Безумные глаза Клодия загорелись:
– Я принесу в жертву любого, без колебаний, только скажи!
Безвозвратное время уносит события, часто испытывает судьбу, иногда раскрывает тайны, всегда серебрит волосы, но никогда не меняет характер человека.
Прошло десять лет. Седа, бывшая любовь Тиграна, красивая и властная наложница из гарема армянского царя, все десять лет таила злобу на прекрасную Аревик, которую без памяти любил повелитель, и эта злоба была готова убить без ножа. Ненависть переросла в коварство, а коварство в жестокость. Седа предприняла немало попыток, чтобы извести соперницу, но все неудачно: молодую женщину берег какой-то дух. Аревик неусыпно охраняли евнухи, с годами она расцвела как дивная роза и выглядела шедевром греческого скульптора. Ее неземная красота вызывала восторг окружающих, ее любовь к царю была бесценной. Ему восемьдесят пять, совсем седой, но полон сил, энергии и молод душой. Его царство, заключив к этому времени военные союзы одновременно с Римом и Парфией, процветало, игры в превосходство над соседями Тигран оставил, продолжая строить сильное армянское государство.
Черноволосая Седа, скромно одевшись, шла по базару к известной старухе-целительнице, готовившей и продававшей настойки и зелья. Базар шумел, народу было много, все торговались и бранились, но в лавке старухи Циацаны было тихо.

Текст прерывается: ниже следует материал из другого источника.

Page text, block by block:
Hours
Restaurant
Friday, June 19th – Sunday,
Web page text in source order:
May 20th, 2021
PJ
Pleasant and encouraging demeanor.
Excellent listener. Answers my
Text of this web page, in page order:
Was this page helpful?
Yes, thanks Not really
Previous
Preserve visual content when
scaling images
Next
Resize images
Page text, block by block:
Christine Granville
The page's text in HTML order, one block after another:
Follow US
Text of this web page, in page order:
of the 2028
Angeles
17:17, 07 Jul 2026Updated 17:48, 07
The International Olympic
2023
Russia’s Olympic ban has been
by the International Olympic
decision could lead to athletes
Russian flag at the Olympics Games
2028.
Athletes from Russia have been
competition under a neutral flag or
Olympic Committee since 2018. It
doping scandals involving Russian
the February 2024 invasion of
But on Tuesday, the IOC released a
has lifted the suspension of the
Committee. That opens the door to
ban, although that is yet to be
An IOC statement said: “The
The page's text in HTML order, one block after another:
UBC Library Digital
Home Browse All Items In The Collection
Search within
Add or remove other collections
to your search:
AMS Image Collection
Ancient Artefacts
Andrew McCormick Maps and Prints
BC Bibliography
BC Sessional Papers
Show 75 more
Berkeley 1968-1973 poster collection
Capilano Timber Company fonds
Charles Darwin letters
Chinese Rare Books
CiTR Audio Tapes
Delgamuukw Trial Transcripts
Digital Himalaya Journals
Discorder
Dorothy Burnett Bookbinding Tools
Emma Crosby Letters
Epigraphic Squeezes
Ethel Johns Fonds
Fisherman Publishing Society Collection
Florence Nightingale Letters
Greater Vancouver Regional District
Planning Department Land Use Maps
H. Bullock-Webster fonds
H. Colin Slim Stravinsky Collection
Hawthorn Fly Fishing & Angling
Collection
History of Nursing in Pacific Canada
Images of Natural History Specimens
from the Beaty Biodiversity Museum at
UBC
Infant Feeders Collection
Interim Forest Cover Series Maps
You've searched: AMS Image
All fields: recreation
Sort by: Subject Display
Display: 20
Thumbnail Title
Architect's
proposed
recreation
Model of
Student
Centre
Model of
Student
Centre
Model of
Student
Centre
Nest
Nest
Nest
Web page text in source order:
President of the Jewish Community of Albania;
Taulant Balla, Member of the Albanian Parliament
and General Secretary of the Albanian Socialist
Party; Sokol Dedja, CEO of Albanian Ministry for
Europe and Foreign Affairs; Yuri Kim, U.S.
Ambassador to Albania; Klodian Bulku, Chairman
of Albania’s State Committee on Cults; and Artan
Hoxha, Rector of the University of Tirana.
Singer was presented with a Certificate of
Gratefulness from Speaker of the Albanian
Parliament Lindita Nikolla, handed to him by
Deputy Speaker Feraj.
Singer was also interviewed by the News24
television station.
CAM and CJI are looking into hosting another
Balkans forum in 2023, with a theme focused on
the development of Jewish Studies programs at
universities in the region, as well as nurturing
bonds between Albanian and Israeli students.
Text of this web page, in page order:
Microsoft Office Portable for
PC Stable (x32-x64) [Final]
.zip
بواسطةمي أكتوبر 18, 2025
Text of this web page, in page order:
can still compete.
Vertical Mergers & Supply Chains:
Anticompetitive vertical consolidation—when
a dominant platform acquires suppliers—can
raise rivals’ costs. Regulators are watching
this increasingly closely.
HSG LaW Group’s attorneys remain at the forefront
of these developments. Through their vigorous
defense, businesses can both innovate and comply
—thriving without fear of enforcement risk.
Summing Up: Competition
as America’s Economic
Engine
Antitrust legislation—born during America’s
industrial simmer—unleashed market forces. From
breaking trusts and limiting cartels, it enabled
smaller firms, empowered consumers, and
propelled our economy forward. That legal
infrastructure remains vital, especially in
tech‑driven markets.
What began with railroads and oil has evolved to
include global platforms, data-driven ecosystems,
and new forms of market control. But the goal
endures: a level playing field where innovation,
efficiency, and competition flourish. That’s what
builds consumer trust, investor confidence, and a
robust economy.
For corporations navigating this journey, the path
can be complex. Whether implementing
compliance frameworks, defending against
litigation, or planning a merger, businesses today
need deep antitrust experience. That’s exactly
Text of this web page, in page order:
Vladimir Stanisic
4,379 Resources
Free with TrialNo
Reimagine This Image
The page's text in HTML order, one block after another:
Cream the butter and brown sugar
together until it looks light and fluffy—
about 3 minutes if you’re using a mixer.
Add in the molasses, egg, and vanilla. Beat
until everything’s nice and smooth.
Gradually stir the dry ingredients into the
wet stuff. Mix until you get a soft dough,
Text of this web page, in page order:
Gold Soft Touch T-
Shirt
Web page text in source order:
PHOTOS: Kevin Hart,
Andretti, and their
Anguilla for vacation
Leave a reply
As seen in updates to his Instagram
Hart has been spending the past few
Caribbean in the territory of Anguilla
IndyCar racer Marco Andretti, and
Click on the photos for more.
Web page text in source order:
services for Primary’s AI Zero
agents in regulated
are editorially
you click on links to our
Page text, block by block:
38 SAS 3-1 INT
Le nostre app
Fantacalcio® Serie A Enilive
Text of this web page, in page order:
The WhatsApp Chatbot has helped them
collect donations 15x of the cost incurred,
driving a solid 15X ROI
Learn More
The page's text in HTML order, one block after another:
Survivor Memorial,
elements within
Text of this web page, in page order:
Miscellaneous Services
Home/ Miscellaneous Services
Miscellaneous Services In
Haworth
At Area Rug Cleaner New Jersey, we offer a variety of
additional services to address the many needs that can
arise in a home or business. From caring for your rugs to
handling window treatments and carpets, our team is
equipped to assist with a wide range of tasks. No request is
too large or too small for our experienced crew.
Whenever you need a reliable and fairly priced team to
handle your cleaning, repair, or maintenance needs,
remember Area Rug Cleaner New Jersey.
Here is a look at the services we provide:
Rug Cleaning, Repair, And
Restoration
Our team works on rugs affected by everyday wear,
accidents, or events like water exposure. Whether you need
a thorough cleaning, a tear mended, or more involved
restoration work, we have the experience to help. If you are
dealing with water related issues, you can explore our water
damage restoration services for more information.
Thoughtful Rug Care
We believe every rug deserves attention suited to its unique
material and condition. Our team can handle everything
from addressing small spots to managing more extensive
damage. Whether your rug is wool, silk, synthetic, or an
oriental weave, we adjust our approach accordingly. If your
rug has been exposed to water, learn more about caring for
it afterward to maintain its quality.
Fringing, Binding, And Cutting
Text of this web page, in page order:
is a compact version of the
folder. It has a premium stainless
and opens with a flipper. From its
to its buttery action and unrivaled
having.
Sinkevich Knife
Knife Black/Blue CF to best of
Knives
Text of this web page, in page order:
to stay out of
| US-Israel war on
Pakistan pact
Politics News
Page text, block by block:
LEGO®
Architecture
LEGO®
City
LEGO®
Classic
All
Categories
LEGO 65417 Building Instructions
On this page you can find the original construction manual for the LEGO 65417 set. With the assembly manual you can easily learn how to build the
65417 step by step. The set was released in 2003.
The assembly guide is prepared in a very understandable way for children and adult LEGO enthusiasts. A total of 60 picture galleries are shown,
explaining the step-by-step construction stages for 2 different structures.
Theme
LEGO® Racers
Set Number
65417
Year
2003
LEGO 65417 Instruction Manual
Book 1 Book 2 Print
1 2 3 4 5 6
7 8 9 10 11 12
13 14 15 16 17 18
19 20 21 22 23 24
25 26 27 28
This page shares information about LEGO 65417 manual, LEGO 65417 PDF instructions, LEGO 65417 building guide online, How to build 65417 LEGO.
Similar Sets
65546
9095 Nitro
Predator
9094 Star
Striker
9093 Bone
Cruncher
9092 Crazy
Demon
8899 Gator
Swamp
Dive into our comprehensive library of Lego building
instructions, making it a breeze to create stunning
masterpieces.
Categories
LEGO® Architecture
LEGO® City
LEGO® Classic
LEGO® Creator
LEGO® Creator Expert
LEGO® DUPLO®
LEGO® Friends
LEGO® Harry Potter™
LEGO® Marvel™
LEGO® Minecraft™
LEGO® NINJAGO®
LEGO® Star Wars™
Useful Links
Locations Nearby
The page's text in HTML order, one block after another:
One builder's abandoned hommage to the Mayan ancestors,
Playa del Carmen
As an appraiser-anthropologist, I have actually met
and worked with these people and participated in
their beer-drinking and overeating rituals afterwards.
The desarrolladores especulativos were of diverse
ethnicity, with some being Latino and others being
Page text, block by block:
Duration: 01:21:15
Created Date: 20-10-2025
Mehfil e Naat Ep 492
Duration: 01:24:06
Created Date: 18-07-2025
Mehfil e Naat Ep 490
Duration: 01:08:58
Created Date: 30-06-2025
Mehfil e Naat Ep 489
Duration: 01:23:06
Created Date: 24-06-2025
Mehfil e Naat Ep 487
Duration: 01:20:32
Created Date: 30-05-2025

– О мой гиацинт! – Старуха изобразила удивление и, улыбаясь беззубым ртом, посетовала: – Видно, мое зелье опять не помогло, раз Седа пришла.
– Циацана, моя знакомая по-прежнему сильно больна, а я испытываю муки
страдания… – Седа осмотрелась.
В полутемной каморке пахло беленой, на полках стояли склянки и флаконы со снадобьями, висели пучки трав и цветов, в стеклянной банке ползали пауки.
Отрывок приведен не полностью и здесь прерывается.